(Records from a dataset)
——
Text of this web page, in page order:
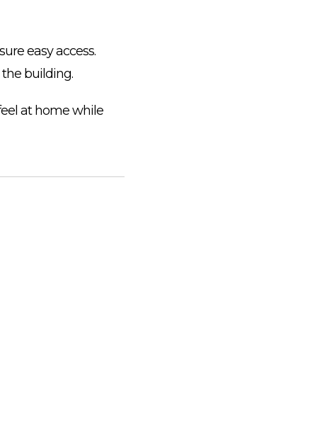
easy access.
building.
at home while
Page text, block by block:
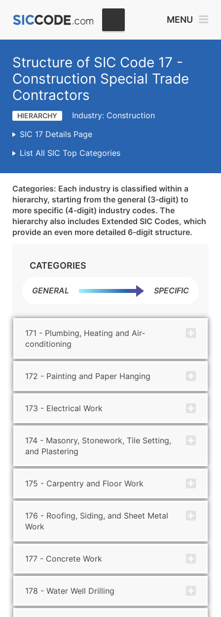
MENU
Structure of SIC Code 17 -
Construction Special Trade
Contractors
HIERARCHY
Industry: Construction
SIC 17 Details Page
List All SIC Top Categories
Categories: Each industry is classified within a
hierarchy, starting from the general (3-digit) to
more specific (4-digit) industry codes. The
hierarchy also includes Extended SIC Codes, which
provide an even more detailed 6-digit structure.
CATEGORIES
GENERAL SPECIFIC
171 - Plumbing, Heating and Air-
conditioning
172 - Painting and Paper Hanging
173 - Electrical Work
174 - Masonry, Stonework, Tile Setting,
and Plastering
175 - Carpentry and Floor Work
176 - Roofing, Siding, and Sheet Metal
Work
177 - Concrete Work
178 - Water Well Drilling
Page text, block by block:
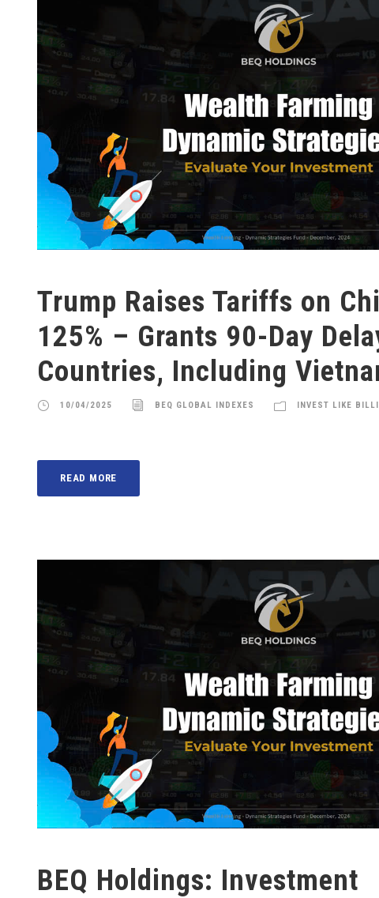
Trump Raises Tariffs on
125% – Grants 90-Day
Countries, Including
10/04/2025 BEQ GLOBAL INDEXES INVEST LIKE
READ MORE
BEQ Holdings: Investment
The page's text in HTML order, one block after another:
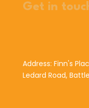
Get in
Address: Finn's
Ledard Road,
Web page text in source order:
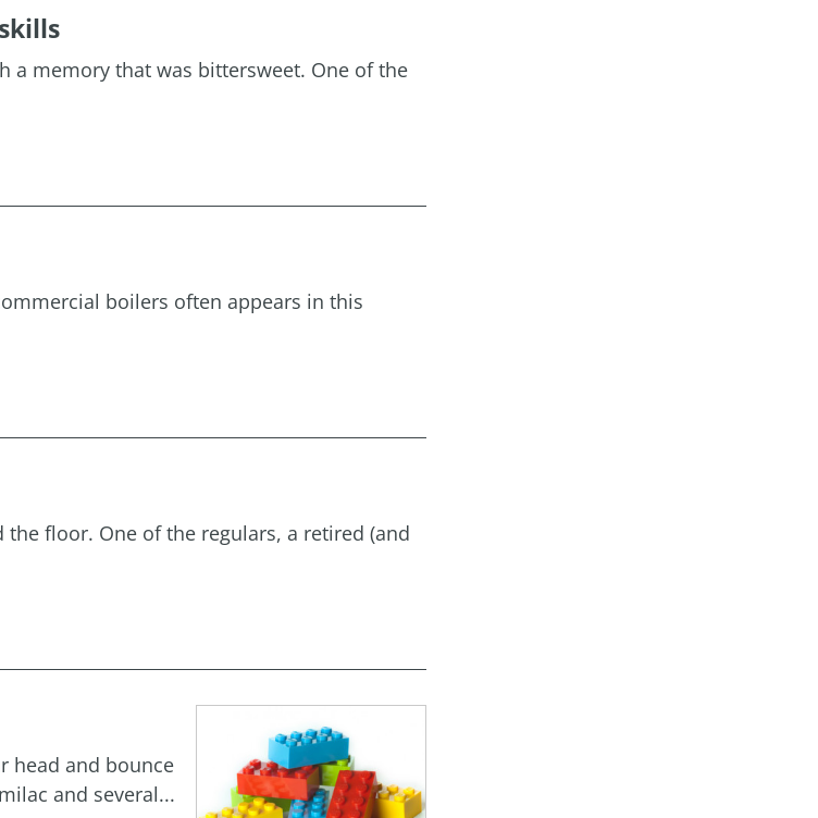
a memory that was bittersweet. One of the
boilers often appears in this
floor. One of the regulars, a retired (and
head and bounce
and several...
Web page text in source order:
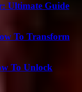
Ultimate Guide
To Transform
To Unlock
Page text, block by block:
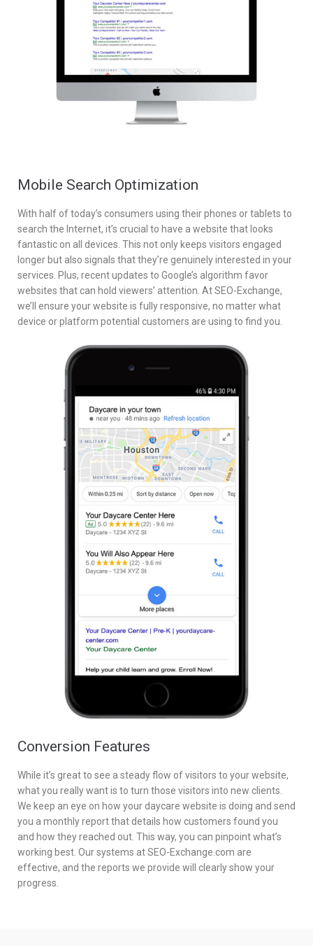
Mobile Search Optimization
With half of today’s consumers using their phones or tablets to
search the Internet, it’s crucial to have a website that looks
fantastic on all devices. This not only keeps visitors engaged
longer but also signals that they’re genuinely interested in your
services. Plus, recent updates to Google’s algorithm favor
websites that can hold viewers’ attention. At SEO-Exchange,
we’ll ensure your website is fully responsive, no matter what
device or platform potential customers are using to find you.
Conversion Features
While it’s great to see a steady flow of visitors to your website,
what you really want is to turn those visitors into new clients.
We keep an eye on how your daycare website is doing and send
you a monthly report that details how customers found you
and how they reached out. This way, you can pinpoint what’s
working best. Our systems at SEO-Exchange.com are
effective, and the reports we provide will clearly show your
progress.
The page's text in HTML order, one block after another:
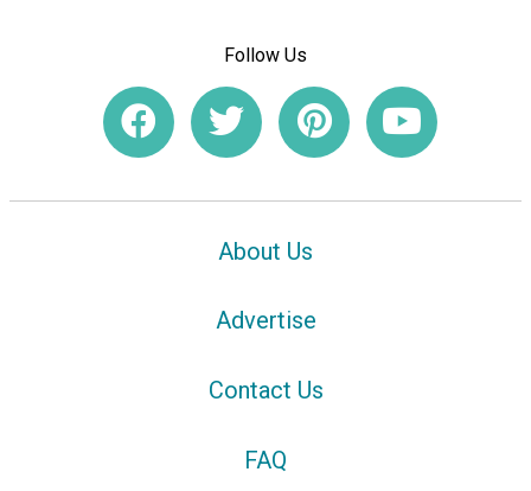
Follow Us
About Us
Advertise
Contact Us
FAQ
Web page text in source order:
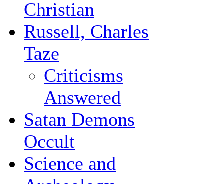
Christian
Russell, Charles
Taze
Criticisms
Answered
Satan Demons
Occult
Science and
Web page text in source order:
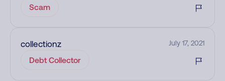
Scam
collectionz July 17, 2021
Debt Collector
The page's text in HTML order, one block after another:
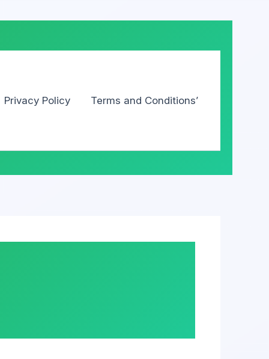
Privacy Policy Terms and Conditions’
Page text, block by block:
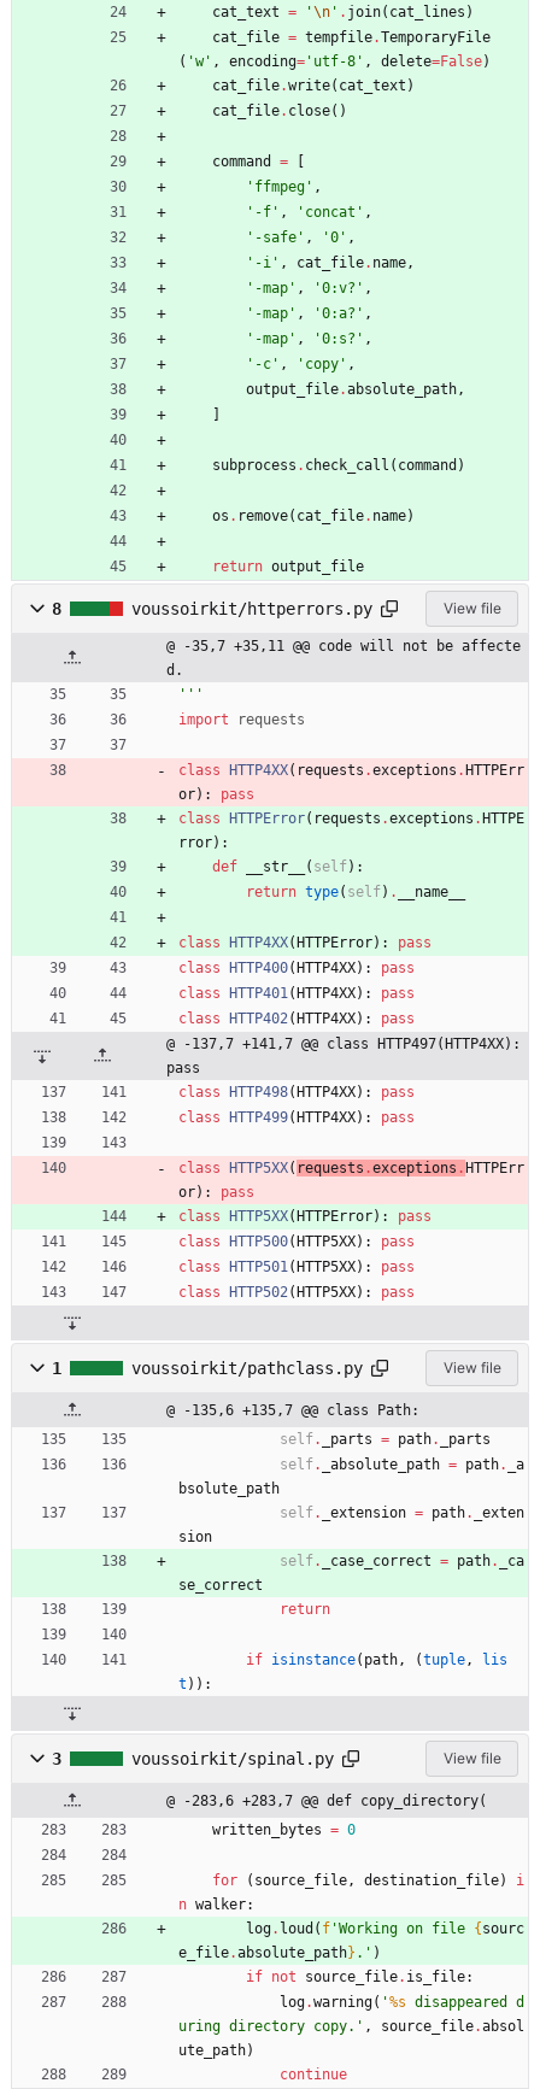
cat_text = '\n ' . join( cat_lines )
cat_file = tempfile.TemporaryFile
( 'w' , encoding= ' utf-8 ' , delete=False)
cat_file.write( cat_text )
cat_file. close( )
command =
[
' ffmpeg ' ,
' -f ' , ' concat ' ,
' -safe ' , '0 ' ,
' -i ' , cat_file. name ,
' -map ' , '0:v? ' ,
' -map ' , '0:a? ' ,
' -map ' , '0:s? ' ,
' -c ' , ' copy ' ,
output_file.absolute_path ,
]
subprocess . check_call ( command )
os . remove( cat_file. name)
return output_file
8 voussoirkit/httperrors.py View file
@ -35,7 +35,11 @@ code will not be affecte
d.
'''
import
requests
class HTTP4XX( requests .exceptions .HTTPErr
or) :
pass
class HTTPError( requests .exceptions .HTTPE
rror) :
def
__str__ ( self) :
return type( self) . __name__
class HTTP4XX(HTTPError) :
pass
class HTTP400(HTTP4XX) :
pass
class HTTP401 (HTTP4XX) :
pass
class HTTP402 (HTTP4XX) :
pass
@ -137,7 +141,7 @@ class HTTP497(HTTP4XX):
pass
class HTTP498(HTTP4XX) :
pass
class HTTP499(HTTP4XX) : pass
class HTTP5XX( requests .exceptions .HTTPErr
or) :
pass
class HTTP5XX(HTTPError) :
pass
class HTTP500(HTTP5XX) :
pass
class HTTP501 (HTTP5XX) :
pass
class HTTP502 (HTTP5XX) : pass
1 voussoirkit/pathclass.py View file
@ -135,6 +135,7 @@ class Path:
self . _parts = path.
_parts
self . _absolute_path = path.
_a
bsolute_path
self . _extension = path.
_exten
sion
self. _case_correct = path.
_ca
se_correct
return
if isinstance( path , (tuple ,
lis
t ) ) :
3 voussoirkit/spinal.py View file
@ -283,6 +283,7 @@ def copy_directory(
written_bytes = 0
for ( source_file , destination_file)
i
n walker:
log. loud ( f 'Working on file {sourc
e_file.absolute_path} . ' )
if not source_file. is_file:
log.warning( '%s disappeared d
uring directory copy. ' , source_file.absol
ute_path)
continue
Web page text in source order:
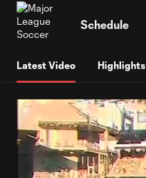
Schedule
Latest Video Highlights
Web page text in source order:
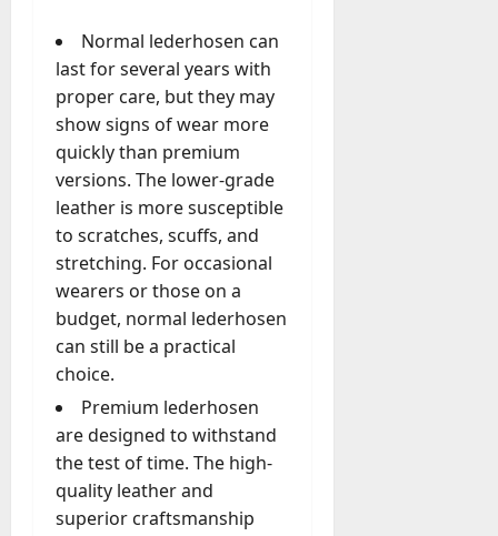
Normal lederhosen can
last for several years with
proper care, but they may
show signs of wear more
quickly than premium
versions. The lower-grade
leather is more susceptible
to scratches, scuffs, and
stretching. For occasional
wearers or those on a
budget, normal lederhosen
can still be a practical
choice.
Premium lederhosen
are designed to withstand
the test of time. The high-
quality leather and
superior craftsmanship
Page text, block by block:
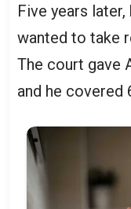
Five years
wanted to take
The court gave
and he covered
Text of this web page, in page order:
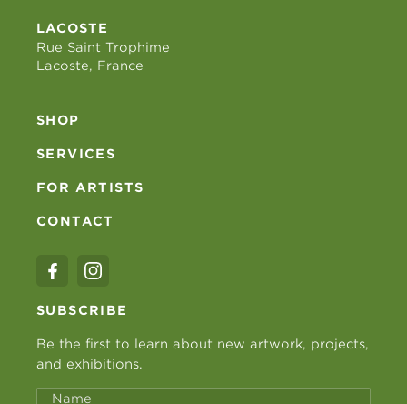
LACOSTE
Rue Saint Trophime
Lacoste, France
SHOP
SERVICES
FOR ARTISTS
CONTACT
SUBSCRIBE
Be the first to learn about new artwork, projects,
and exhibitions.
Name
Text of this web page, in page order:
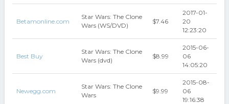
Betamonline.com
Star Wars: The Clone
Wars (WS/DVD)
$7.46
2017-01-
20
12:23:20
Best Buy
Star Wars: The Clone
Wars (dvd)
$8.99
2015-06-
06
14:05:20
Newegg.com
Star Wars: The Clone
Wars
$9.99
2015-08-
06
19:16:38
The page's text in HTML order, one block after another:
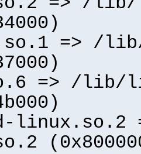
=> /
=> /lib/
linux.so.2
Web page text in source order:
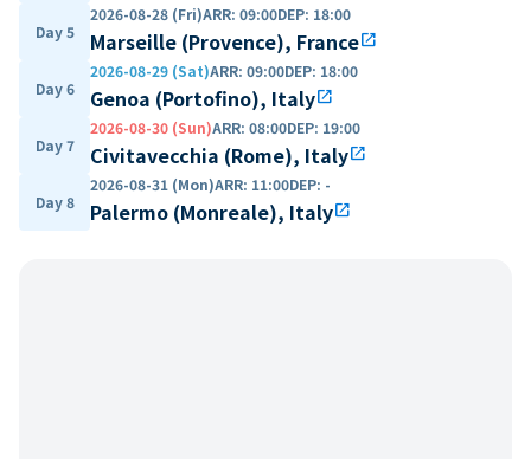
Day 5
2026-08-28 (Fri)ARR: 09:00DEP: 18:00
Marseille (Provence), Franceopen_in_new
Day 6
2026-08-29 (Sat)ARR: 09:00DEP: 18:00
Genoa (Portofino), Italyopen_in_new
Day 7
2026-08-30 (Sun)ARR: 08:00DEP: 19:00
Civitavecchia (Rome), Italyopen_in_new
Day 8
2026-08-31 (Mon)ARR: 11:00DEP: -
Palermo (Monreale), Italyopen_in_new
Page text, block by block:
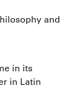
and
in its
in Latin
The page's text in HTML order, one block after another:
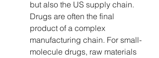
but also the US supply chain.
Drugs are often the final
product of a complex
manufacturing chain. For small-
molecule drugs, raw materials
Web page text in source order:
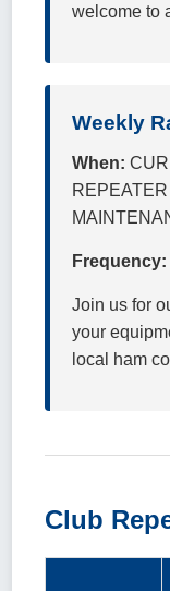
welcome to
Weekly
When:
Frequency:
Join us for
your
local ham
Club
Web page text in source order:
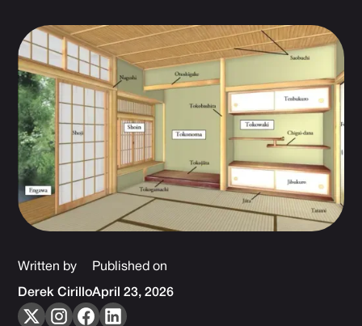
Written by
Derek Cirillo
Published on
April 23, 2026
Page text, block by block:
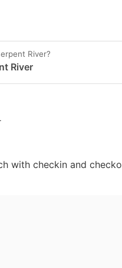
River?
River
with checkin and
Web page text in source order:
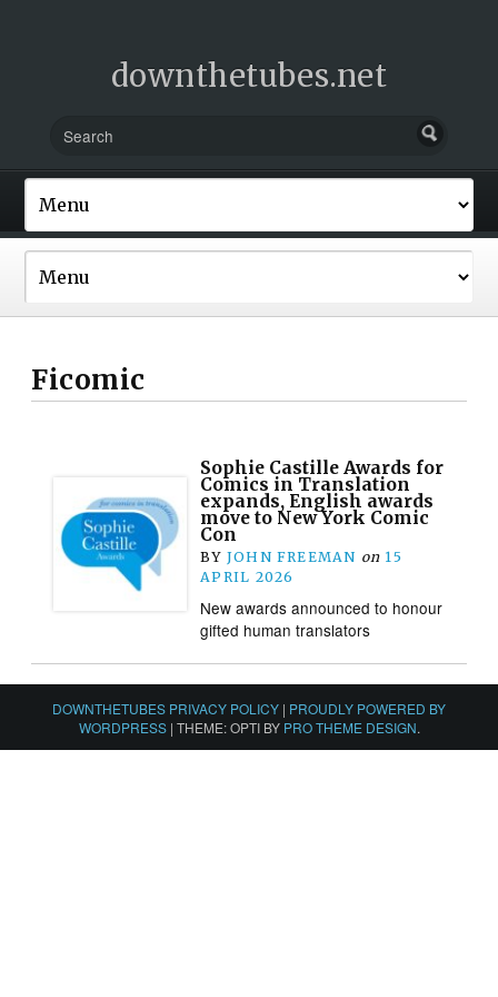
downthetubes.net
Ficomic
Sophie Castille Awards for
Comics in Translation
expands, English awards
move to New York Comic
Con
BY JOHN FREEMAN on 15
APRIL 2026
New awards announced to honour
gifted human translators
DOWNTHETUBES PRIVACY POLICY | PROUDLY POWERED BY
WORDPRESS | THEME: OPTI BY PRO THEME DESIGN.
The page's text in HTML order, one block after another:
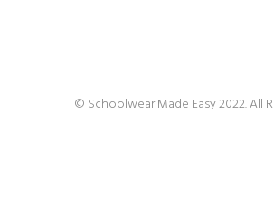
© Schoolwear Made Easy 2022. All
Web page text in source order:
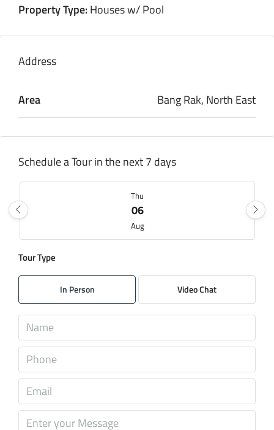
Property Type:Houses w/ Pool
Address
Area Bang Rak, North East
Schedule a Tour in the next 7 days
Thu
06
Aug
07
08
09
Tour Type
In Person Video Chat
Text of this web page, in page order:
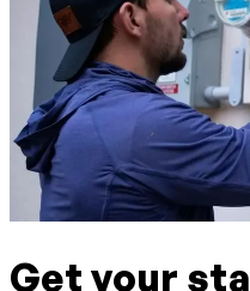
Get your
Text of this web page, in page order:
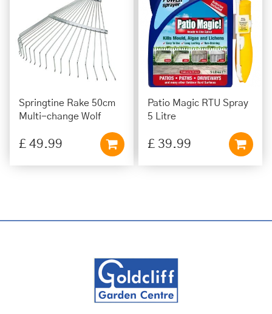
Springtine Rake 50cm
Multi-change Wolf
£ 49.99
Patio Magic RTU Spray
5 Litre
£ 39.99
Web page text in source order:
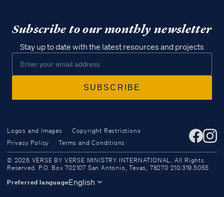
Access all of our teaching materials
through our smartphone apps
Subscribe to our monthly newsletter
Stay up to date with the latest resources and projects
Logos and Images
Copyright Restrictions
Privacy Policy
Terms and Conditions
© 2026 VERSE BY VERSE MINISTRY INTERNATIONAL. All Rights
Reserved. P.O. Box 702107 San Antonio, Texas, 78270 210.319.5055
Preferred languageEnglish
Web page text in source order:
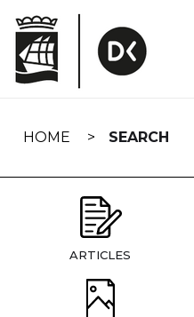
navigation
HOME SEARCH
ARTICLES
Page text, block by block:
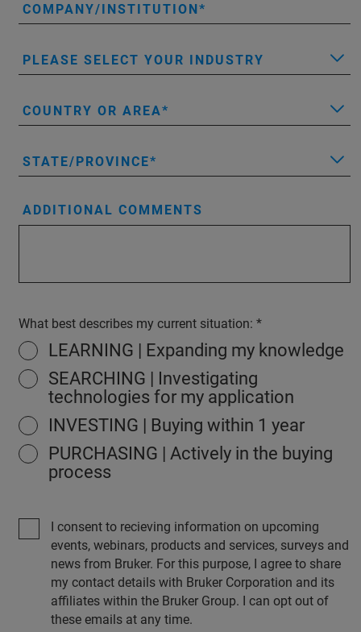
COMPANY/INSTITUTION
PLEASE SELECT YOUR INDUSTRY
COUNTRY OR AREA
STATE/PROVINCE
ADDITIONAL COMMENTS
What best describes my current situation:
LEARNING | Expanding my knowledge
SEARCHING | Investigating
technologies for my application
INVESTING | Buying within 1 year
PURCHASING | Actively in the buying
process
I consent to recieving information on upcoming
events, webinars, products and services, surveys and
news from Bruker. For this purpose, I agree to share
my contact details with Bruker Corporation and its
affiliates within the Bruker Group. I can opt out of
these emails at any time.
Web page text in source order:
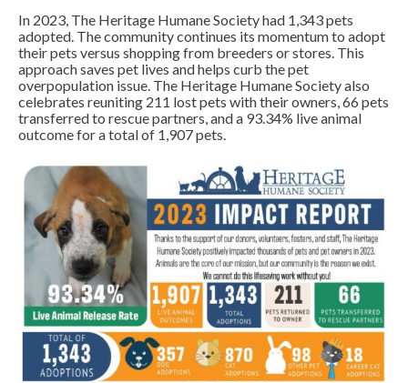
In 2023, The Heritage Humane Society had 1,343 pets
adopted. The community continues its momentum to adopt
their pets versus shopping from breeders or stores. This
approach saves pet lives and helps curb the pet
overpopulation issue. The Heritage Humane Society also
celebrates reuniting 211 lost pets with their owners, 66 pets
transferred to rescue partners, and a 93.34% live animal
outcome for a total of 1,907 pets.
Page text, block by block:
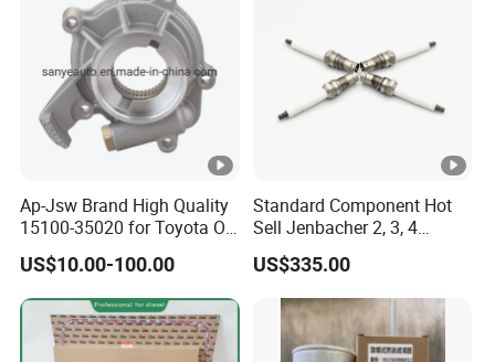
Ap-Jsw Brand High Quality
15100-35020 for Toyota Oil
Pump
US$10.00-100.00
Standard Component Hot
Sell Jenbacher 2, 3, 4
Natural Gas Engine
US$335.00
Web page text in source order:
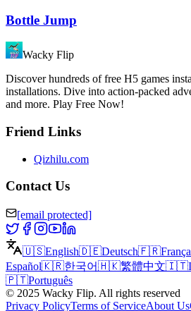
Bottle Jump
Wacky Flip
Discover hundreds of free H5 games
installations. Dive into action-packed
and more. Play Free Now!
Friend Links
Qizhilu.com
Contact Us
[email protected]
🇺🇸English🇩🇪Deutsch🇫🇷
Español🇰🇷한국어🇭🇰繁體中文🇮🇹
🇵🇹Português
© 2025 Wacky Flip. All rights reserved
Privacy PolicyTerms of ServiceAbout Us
——
> [Goal of the exercise]
What you return must match, character for character, the lines above from the one with "easy access." through the one with "173 - Electrical Work", minus any pictures.

> [Solved exercise]
easy access.
building.
at home while
Page text, block by block:
MENU
Structure of SIC Code 17 -
Construction Special Trade
Contractors
HIERARCHY
Industry: Construction
SIC 17 Details Page
List All SIC Top Categories
Categories: Each industry is classified within a
hierarchy, starting from the general (3-digit) to
more specific (4-digit) industry codes. The
hierarchy also includes Extended SIC Codes, which
provide an even more detailed 6-digit structure.
CATEGORIES
GENERAL SPECIFIC
171 - Plumbing, Heating and Air-
conditioning
172 - Painting and Paper Hanging
173 - Electrical Work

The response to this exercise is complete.